Extracted records
+ + + + +

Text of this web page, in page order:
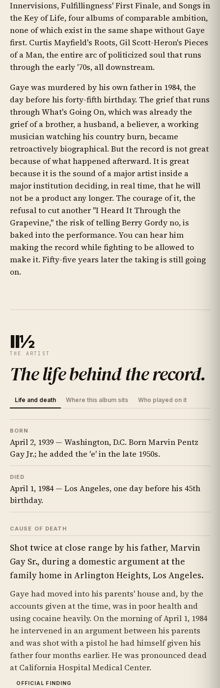
Innervisions, Fulfillingness' First Finale, and Songs in
the Key of Life, four albums of comparable ambition,
none of which exist in the same shape without Gaye
first. Curtis Mayfield's Roots, Gil Scott-Heron's Pieces
of a Man, the entire arc of politicized soul that runs
through the early '70s, all downstream.
Gaye was murdered by his own father in 1984, the
day before his forty-fifth birthday. The grief that runs
through What's Going On, which was already the
grief of a brother, a husband, a believer, a working
musician watching his country burn, became
retroactively biographical. But the record is not great
because of what happened afterward. It is great
because it is the sound of a major artist inside a
major institution deciding, in real time, that he will
not be a product any longer. The courage of it, the
refusal to cut another "I Heard It Through the
Grapevine," the risk of telling Berry Gordy no, is
baked into the performance. You can hear him
making the record while fighting to be allowed to
make it. Fifty-five years later the taking is still going
on.
II½
THE ARTIST
The life behind the record.
Life and death Where this album sits Who played on it
BORN
April 2, 1939 — Washington, D.C. Born Marvin Pentz
Gay Jr.; he added the 'e' in the late 1950s.
DIED
April 1, 1984 — Los Angeles, one day before his 45th
birthday.
CAUSE OF DEATH
Shot twice at close range by his father, Marvin
Gay Sr., during a domestic argument at the
family home in Arlington Heights, Los Angeles.
Gaye had moved into his parents' house and, by the
accounts given at the time, was in poor health and
using cocaine heavily. On the morning of April 1, 1984
he intervened in an argument between his parents
and was shot with a pistol he had himself given his
father four months earlier. He was pronounced dead
at California Hospital Medical Center.
OFFICIAL FINDING
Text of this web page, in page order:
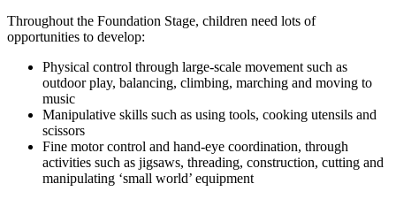
Throughout the Foundation Stage, children need lots of
opportunities to develop:
Physical control through large-scale movement such as
outdoor play, balancing, climbing, marching and moving to
music
Manipulative skills such as using tools, cooking utensils and
scissors
Fine motor control and hand-eye coordination, through
activities such as jigsaws, threading, construction, cutting and
manipulating ‘small world’ equipment
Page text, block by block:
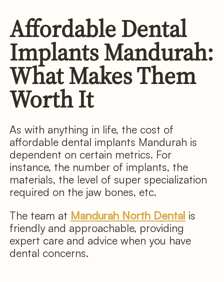
Affordable Dental
Implants Mandurah:
What Makes Them
Worth It
As with anything in life, the cost of
affordable dental implants Mandurah is
dependent on certain metrics. For
instance, the number of implants, the
materials, the level of super specialization
required on the jaw bones, etc.
The team at Mandurah North Dental is
friendly and approachable, providing
expert care and advice when you have
dental concerns.
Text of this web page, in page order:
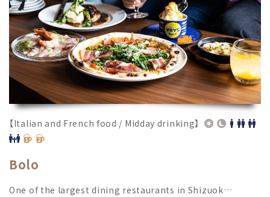
【Italian and French food / Midday drinking】
Bolo
One of the largest dining restaurants in Shizuok…
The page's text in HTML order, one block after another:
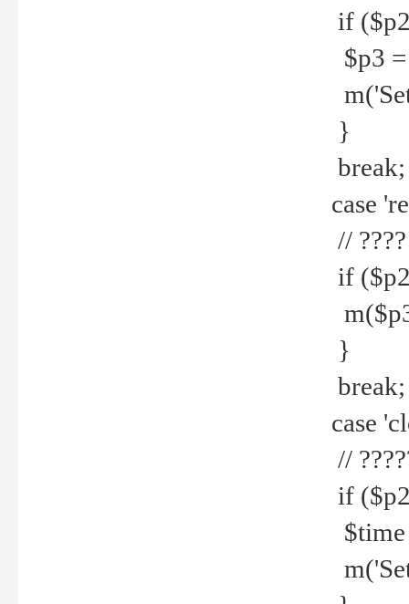
if
$p3 =
m('Set
}
break;
case
// ????
if
}
break;
case
//
if
$time
m('Set
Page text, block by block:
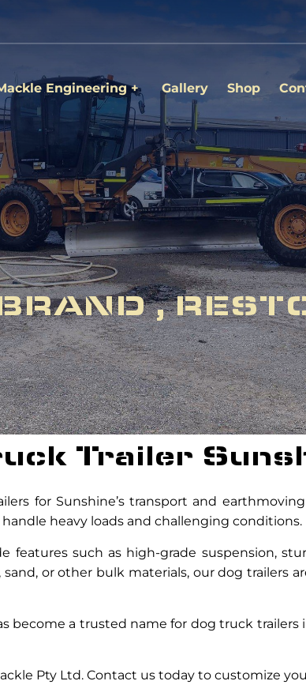
Engineering Gallery Shop
,
Trailer
for Sunshine’s transport and
heavy loads and challenging conditions.
such as high-grade suspension,
or other bulk materials, our dog trailers
become a trusted name for dog truck
Pty Ltd. Contact us today to customize

+ + + + +

▸ What is needed
Skipping all images, print the data above a second time exactly.

▸ Task answer
Text of this web page, in page order:
Innervisions, Fulfillingness' First Finale, and Songs in
the Key of Life, four albums of comparable ambition,
none of which exist in the same shape without Gaye
first. Curtis Mayfield's Roots, Gil Scott-Heron's Pieces
of a Man, the entire arc of politicized soul that runs
through the early '70s, all downstream.
Gaye was murdered by his own father in 1984, the
day before his forty-fifth birthday. The grief that runs
through What's Going On, which was already the
grief of a brother, a husband, a believer, a working
musician watching his country burn, became
retroactively biographical. But the record is not great
because of what happened afterward. It is great
because it is the sound of a major artist inside a
major institution deciding, in real time, that he will
not be a product any longer. The courage of it, the
refusal to cut another "I Heard It Through the
Grapevine," the risk of telling Berry Gordy no, is
baked into the performance. You can hear him
making the record while fighting to be allowed to
make it. Fifty-five years later the taking is still going
on.
II½
THE ARTIST
The life behind the record.
Life and death Where this album sits Who played on it
BORN
April 2, 1939 — Washington, D.C. Born Marvin Pentz
Gay Jr.; he added the 'e' in the late 1950s.
DIED
April 1, 1984 — Los Angeles, one day before his 45th
birthday.
CAUSE OF DEATH
Shot twice at close range by his father, Marvin
Gay Sr., during a domestic argument at the
family home in Arlington Heights, Los Angeles.
Gaye had moved into his parents' house and, by the
accounts given at the time, was in poor health and
using cocaine heavily. On the morning of April 1, 1984
he intervened in an argument between his parents
and was shot with a pistol he had himself given his
father four months earlier. He was pronounced dead
at California Hospital Medical Center.
OFFICIAL FINDING
Text of this web page, in page order:
Throughout the Foundation Stage, children need lots of
opportunities to develop:
Physical control through large-scale movement such as
outdoor play, balancing, climbing, marching and moving to
music
Manipulative skills such as using tools, cooking utensils and
scissors
Fine motor control and hand-eye coordination, through
activities such as jigsaws, threading, construction, cutting and
manipulating ‘small world’ equipment
Page text, block by block:
Affordable Dental
Implants Mandurah:
What Makes Them
Worth It
As with anything in life, the cost of
affordable dental implants Mandurah is
dependent on certain metrics. For
instance, the number of implants, the
materials, the level of super specialization
required on the jaw bones, etc.
The team at Mandurah North Dental is
friendly and approachable, providing
expert care and advice when you have
dental concerns.
Text of this web page, in page order:
【Italian and French food / Midday drinking】
Bolo
One of the largest dining restaurants in Shizuok…
The page's text in HTML order, one block after another:
if
$p3 =
m('Set
}
break;
case
// ????
if
}
break;
case
//
if
$time
m('Set
Page text, block by block:
Engineering Gallery Shop
,
Trailer
for Sunshine’s transport and
heavy loads and challenging conditions.
such as high-grade suspension,
or other bulk materials, our dog trailers
become a trusted name for dog truck
Pty Ltd. Contact us today to customize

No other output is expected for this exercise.